[DATA EXCERPTS]

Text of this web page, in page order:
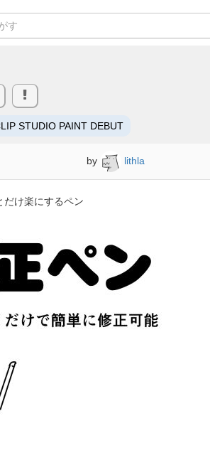
STUDIO PAINT DEBUT
by lithla
だけ楽にするペン
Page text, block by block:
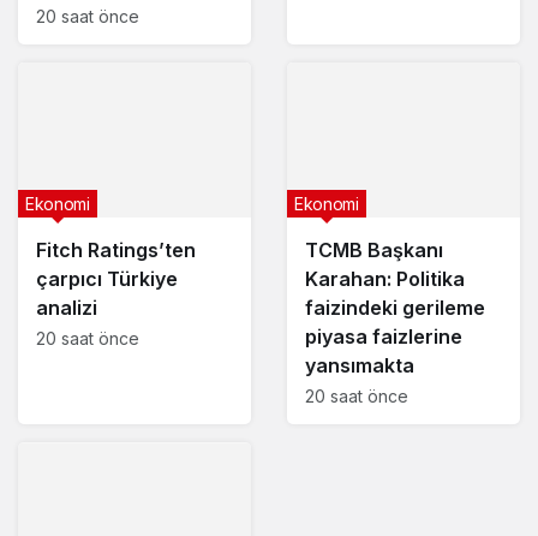
20 saat önce
Fitch Ratings’ten
çarpıcı Türkiye
analizi
Ekonomi
20 saat önce
TCMB Başkanı
Karahan: Politika
faizindeki gerileme
piyasa faizlerine
yansımakta
Ekonomi
20 saat önce
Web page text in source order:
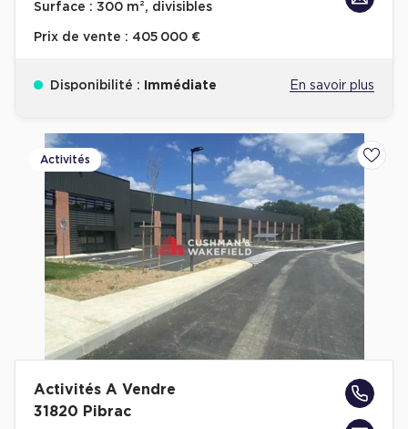
Surface : 300 m², divisibles
Prix de vente : 405 000 €
Disponibilité : Immédiate En savoir plus
Activités
Activités A Vendre
31820 Pibrac
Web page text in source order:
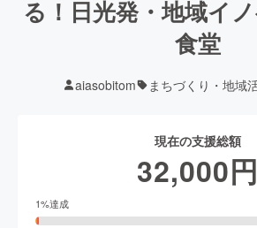
る！日光発・地域イ
食堂
aiasobitom まちづくり・地域
現在の支援総額
32,000円
1%達成
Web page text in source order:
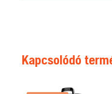
Kapcsolódó
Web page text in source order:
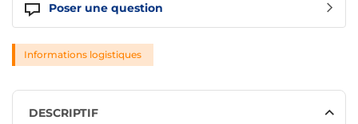
Poser une question
Informations logistiques
DESCRIPTIF
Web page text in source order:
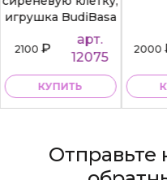
2000₽
арт.
12074
КУПИТЬ
2000
Отправьте
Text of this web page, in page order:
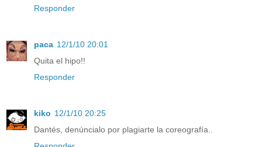
Responder
paca 12/1/10 20:01
Quita el hipo!!
Responder
kiko 12/1/10 20:25
Dantés, denúncialo por plagiarte la coreografía..
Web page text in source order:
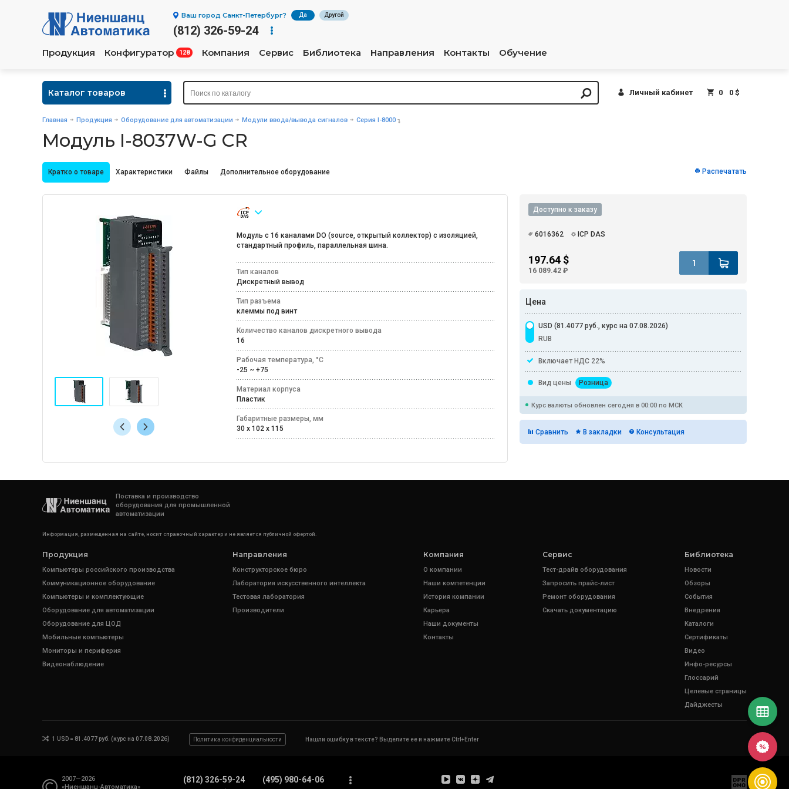
Ваш город Санкт-Петербург? Да Другой
(812) 326-59-24
Продукция Конфигуратор 128 Компания Сервис Библиотека Направления Контакты Обучение
Каталог товаров Личный кабинет 0 0 $
Главная Продукция Оборудование для автоматизации Модули ввода/вывода сигналов Серия I-8000
Модуль I-8037W-G CR
Кратко о товаре Характеристики Файлы Дополнительное оборудование Распечатать
Доступно к заказу
6016362 ICP DAS
197.64 $
16 089.42 ₽
Цена
USD (81.4077 руб., курс на 07.08.2026)
RUB
Включает НДС 22%
Вид цены Розница
Курс валюты обновлен сегодня в 00:00 по МСК
Сравнить В закладки Консультация
Модуль с 16 каналами DO (source, открытый коллектор) с изоляцией,
стандартный профиль, параллельная шина.
Тип каналов
Дискретный вывод
Тип разъема
клеммы под винт
Количество каналов дискретного вывода
16
Рабочая температура, °C
-25 ~ +75
Материал корпуса
Пластик
Габаритные размеры, мм
30 x 102 x 115
Поставка и производство
оборудования для промышленной
автоматизации
Информация, размещенная на сайте, носит справочный характер и не является публичной офертой.
Продукция
Компьютеры российского производства
Коммуникационное оборудование
Компьютеры и комплектующие
Оборудование для автоматизации
Оборудование для ЦОД
Мобильные компьютеры
Мониторы и периферия
Видеонаблюдение
Направления
Конструкторское бюро
Лаборатория искусственного интеллекта
Тестовая лаборатория
Производители
Компания
О компании
Наши компетенции
История компании
Карьера
Наши документы
Контакты
Сервис
Тест-драйв оборудования
Запросить прайс-лист
Ремонт оборудования
Скачать документацию
Библиотека
Новости
Обзоры
События
Внедрения
Каталоги
Сертификаты
Видео
Инфо-ресурсы
Глоссарий
Целевые страницы
Дайджесты
1 USD = 81.4077 руб. (курс на 07.08.2026) Политика конфиденциальности Нашли ошибку в тексте? Выделите ее и нажмите Ctrl+Enter
2007—2026
«Ниеншанц-Автоматика»
(812) 326-59-24 (495) 980-64-06
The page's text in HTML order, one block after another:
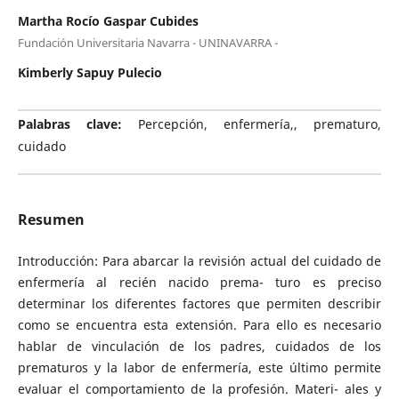
Martha Rocío Gaspar Cubides
Fundación Universitaria Navarra - UNINAVARRA -
Kimberly Sapuy Pulecio
Palabras clave: Percepción, enfermería,, prematuro,
cuidado
Resumen
Introducción: Para abarcar la revisión actual del cuidado de
enfermería al recién nacido prema- turo es preciso
determinar los diferentes factores que permiten describir
como se encuentra esta extensión. Para ello es necesario
hablar de vinculación de los padres, cuidados de los
prematuros y la labor de enfermería, este último permite
evaluar el comportamiento de la profesión. Materi- ales y
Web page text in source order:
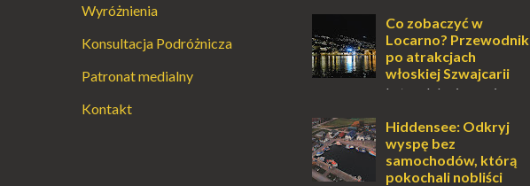
Wyróżnienia
Konsultacja Podróżnicza
Patronat medialny
Kontakt
Dla jednych to może wydawać się
ucieczką od świata, treningiem
przetrwania lub romantycznym
życiem. Dla innych to nieustanne
przebywanie z B...
Co zobaczyć w
Locarno? Przewodnik
po atrakcjach
włoskiej Szwajcarii
Latem lub zimą, wiosną
miejsce, które zdecydowanie warto
odwiedzić. Moja zimowa podróż do
Locarno gwara...
Hiddensee: Odkryj
wyspę bez
samochodów, którą
pokochali nobliści

[/DATA EXCERPTS]

→ PROBLEM TO WORK ON:
Look over the records above and filter for each line with the word "Модуль".

→ FINAL ANSWER:
Модуль I-8037W-G CR
Модуль с 16 каналами DO (source, открытый коллектор) с изоляцией,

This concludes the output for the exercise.